LISTED ENTRIES: Begin
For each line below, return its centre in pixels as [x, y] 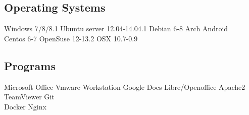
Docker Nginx [25, 106]
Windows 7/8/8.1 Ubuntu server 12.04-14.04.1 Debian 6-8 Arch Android [116, 28]
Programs [30, 65]
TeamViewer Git [29, 97]
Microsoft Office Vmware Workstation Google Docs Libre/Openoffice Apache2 [125, 87]
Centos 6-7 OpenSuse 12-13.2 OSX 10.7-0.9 [71, 38]
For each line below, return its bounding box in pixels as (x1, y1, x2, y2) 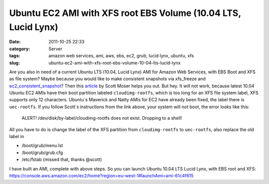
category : (9, 45, 30, 52)
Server (48, 45, 62, 52)
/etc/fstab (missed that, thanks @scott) (21, 157, 102, 163)
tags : (9, 53, 20, 59)
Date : (9, 39, 21, 45)
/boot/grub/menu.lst (21, 143, 63, 149)
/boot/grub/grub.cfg (21, 150, 63, 156)
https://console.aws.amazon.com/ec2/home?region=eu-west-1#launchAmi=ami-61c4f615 (9, 173, 194, 179)
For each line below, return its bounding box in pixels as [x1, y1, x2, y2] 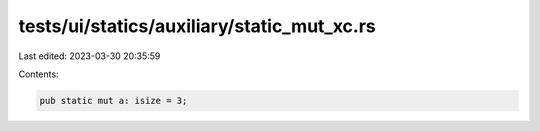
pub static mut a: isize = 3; [39, 95, 188, 106]
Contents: [18, 68, 59, 80]
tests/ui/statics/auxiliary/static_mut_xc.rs [18, 15, 377, 37]
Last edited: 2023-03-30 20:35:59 [18, 50, 161, 62]
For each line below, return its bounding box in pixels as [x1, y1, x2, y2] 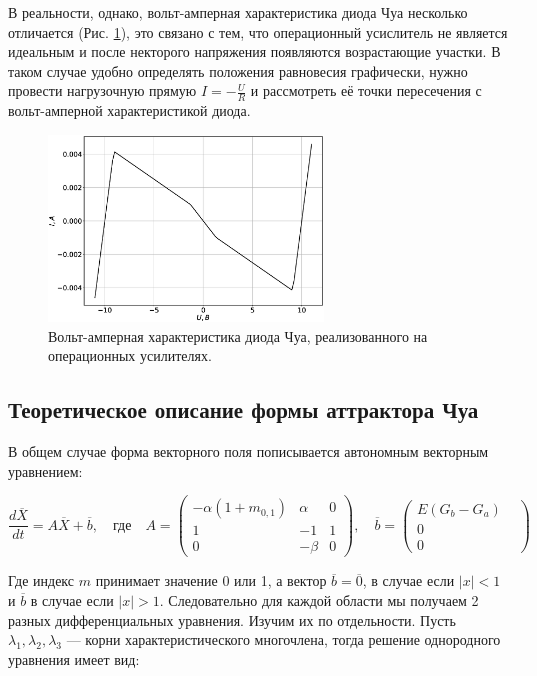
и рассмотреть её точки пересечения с [250, 80, 482, 101]
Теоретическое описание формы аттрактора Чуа [8, 394, 479, 425]
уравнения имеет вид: [8, 648, 140, 669]
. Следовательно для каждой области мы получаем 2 [159, 589, 479, 610]
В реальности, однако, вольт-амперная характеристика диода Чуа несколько [8, 2, 468, 22]
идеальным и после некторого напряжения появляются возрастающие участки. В [8, 41, 501, 62]
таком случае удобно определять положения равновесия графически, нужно [8, 60, 468, 81]
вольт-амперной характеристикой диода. [8, 100, 251, 121]
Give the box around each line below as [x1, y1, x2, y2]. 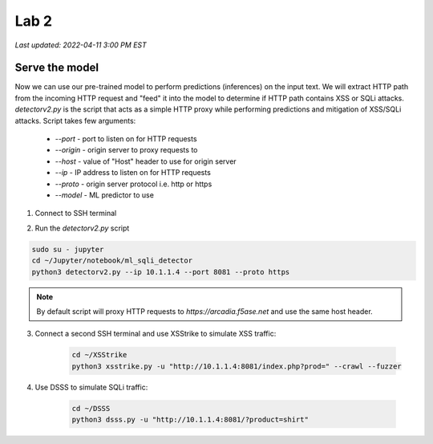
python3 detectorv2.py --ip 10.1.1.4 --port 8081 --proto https [31, 267, 290, 276]
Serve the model [14, 61, 99, 75]
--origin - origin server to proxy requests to [55, 145, 198, 155]
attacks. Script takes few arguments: [14, 116, 136, 125]
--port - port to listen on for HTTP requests [55, 134, 197, 144]
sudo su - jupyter [31, 245, 104, 254]
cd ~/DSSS [71, 404, 111, 413]
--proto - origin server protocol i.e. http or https [55, 179, 212, 189]
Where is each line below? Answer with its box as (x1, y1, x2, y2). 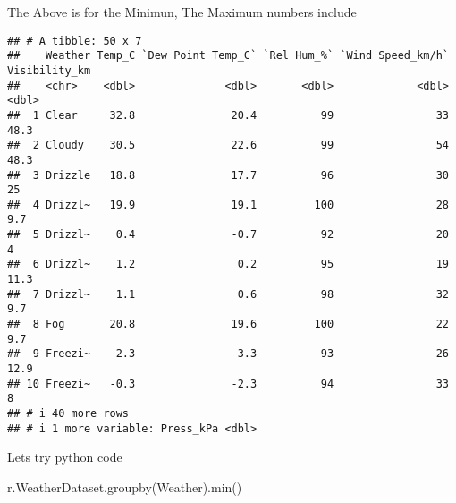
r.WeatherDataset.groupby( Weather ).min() (7, 477, 242, 496)
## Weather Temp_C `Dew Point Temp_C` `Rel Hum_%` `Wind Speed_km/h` (7, 49, 449, 63)
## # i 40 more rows (7, 407, 130, 420)
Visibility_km (7, 64, 91, 77)
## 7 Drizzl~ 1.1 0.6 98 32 (7, 287, 449, 301)
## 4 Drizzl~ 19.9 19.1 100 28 (7, 198, 449, 211)
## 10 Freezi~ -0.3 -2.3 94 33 (7, 377, 449, 390)
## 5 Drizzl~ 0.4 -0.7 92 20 (7, 228, 449, 242)
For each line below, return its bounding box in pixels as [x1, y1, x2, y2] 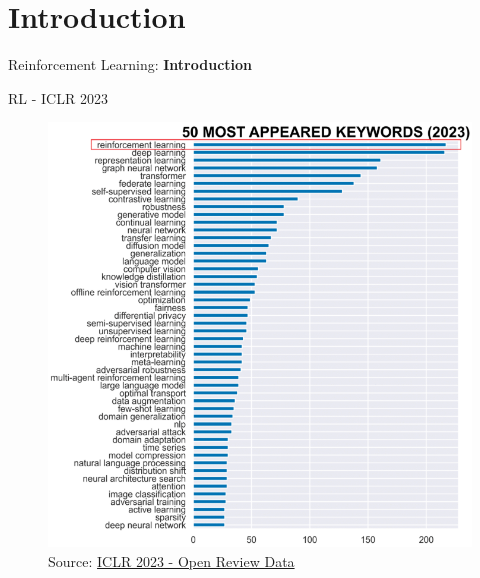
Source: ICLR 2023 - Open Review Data [48, 550, 295, 571]
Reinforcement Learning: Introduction [8, 54, 253, 75]
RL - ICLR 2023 [8, 87, 108, 108]
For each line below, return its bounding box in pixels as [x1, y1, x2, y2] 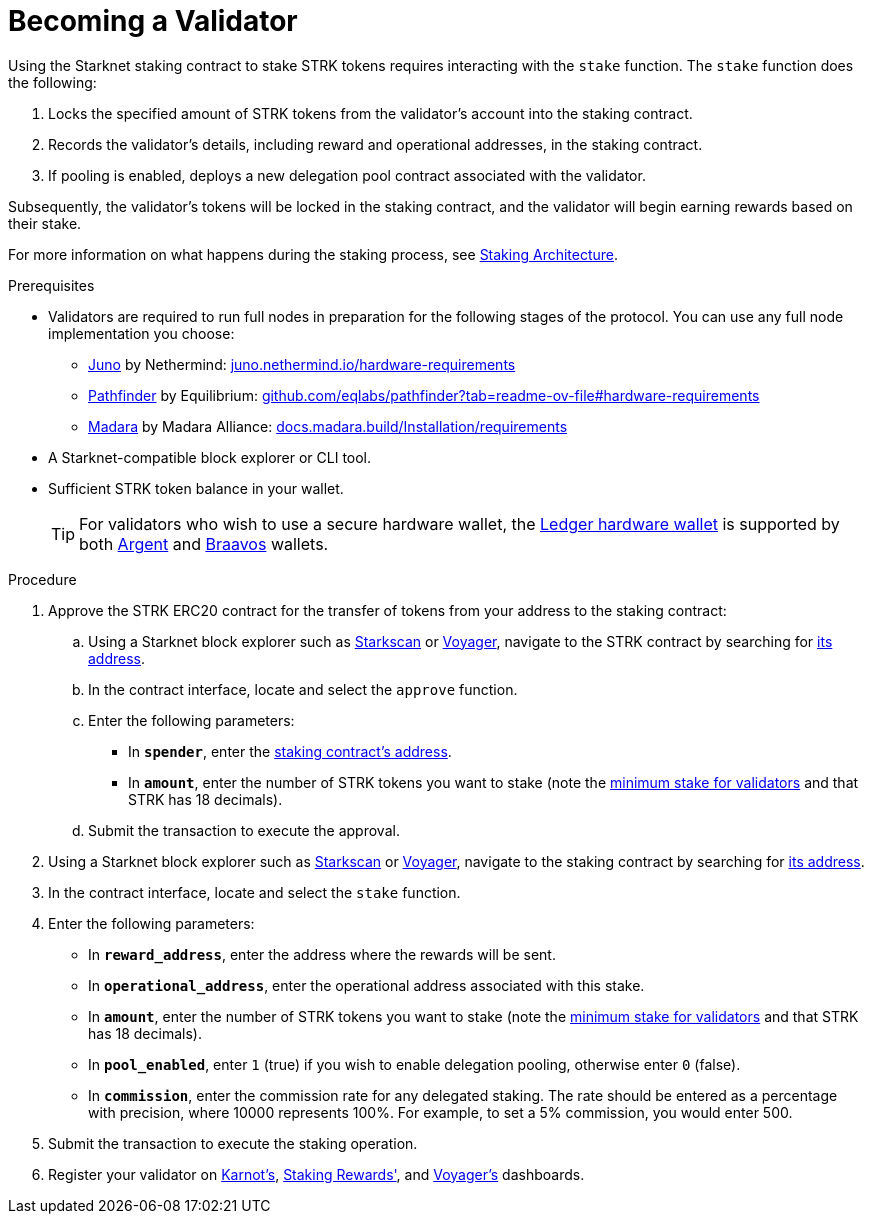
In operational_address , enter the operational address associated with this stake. [88, 976, 645, 994]
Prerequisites [8, 276, 95, 294]
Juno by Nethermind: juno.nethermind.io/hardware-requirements [88, 355, 516, 373]
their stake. [8, 214, 82, 232]
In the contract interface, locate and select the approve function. [88, 680, 518, 698]
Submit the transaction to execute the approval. [88, 821, 400, 839]
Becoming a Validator [8, 4, 298, 38]
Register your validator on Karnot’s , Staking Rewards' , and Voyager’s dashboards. [48, 1165, 585, 1183]
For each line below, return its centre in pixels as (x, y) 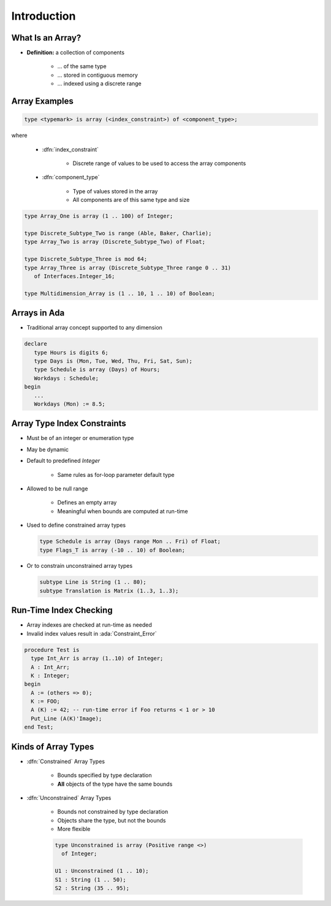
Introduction (44, 16)
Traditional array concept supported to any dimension (94, 328)
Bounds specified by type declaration (105, 775)
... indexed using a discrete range (100, 83)
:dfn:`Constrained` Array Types (66, 761)
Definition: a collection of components (76, 53)
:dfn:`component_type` (71, 177)
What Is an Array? (46, 38)
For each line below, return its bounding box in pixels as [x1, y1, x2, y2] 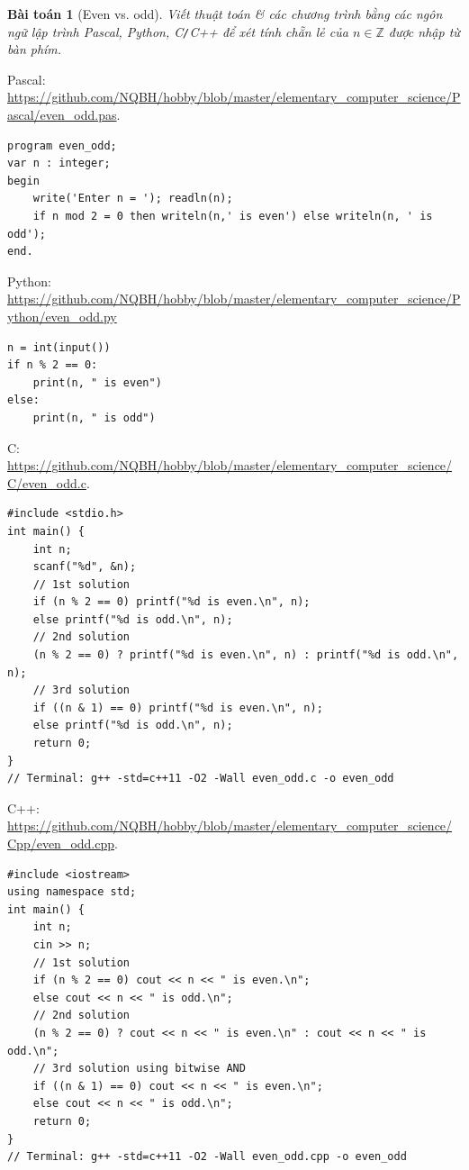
LISTED ENTRIES: End
# [PROBLEM STATEMENT]
The data must be printed exactly, image-free.

# [EXPECTED ANSWER]
For each line below, return its centre in pixels as [x, y] 
Docker Nginx [25, 106]
Windows 7/8/8.1 Ubuntu server 12.04-14.04.1 Debian 6-8 Arch Android [116, 28]
Programs [30, 65]
TeamViewer Git [29, 97]
Microsoft Office Vmware Workstation Google Docs Libre/Openoffice Apache2 [125, 87]
Centos 6-7 OpenSuse 12-13.2 OSX 10.7-0.9 [71, 38]
For each line below, return its bounding box in pixels as (x1, y1, x2, y2) 
category : (9, 45, 30, 52)
Server (48, 45, 62, 52)
/etc/fstab (missed that, thanks @scott) (21, 157, 102, 163)
tags : (9, 53, 20, 59)
Date : (9, 39, 21, 45)
/boot/grub/menu.lst (21, 143, 63, 149)
/boot/grub/grub.cfg (21, 150, 63, 156)
https://console.aws.amazon.com/ec2/home?region=eu-west-1#launchAmi=ami-61c4f615 (9, 173, 194, 179)
For each line below, return its bounding box in pixels as [x1, y1, x2, y2] 
pub static mut a: isize = 3; [39, 95, 188, 106]
Contents: [18, 68, 59, 80]
tests/ui/statics/auxiliary/static_mut_xc.rs [18, 15, 377, 37]
Last edited: 2023-03-30 20:35:59 [18, 50, 161, 62]
For each line below, return its bounding box in pixels as [x1, y1, x2, y2] 
и рассмотреть её точки пересечения с [250, 80, 482, 101]
Теоретическое описание формы аттрактора Чуа [8, 394, 479, 425]
уравнения имеет вид: [8, 648, 140, 669]
. Следовательно для каждой области мы получаем 2 [159, 589, 479, 610]
В реальности, однако, вольт-амперная характеристика диода Чуа несколько [8, 2, 468, 22]
идеальным и после некторого напряжения появляются возрастающие участки. В [8, 41, 501, 62]
таком случае удобно определять положения равновесия графически, нужно [8, 60, 468, 81]
вольт-амперной характеристикой диода. [8, 100, 251, 121]
Give the box around each line below as [x1, y1, x2, y2]. 
python3 detectorv2.py --ip 10.1.1.4 --port 8081 --proto https [31, 267, 290, 276]
Serve the model [14, 61, 99, 75]
--origin - origin server to proxy requests to [55, 145, 198, 155]
attacks. Script takes few arguments: [14, 116, 136, 125]
--port - port to listen on for HTTP requests [55, 134, 197, 144]
sudo su - jupyter [31, 245, 104, 254]
cd ~/DSSS [71, 404, 111, 413]
--proto - origin server protocol i.e. http or https [55, 179, 212, 189]
Where is each line below? Answer with its box as (x1, y1, x2, y2). 
r.WeatherDataset.groupby( Weather ).min() (7, 477, 242, 496)
## Weather Temp_C `Dew Point Temp_C` `Rel Hum_%` `Wind Speed_km/h` (7, 49, 449, 63)
## # i 40 more rows (7, 407, 130, 420)
Visibility_km (7, 64, 91, 77)
## 7 Drizzl~ 1.1 0.6 98 32 (7, 287, 449, 301)
## 4 Drizzl~ 19.9 19.1 100 28 (7, 198, 449, 211)
## 10 Freezi~ -0.3 -2.3 94 33 (7, 377, 449, 390)
## 5 Drizzl~ 0.4 -0.7 92 20 (7, 228, 449, 242)
For each line below, return its bounding box in pixels as [x1, y1, x2, y2] 
Source: ICLR 2023 - Open Review Data [48, 550, 295, 571]
Reinforcement Learning: Introduction [8, 54, 253, 75]
RL - ICLR 2023 [8, 87, 108, 108]
For each line below, return its bounding box in pixels as [x1, y1, x2, y2] 
In operational_address , enter the operational address associated with this stake. [88, 976, 645, 994]
Prerequisites [8, 276, 95, 294]
Juno by Nethermind: juno.nethermind.io/hardware-requirements [88, 355, 516, 373]
their stake. [8, 214, 82, 232]
In the contract interface, locate and select the approve function. [88, 680, 518, 698]
Submit the transaction to execute the approval. [88, 821, 400, 839]
Becoming a Validator [8, 4, 298, 38]
Register your validator on Karnot’s , Staking Rewards' , and Voyager’s dashboards. [48, 1165, 585, 1183]
For each line below, return its centre in pixels as (x, y) 
Introduction (44, 16)
Traditional array concept supported to any dimension (94, 328)
Bounds specified by type declaration (105, 775)
... indexed using a discrete range (100, 83)
:dfn:`Constrained` Array Types (66, 761)
Definition: a collection of components (76, 53)
:dfn:`component_type` (71, 177)
What Is an Array? (46, 38)
For each line below, return its bounding box in pixels as [x1, y1, x2, y2] 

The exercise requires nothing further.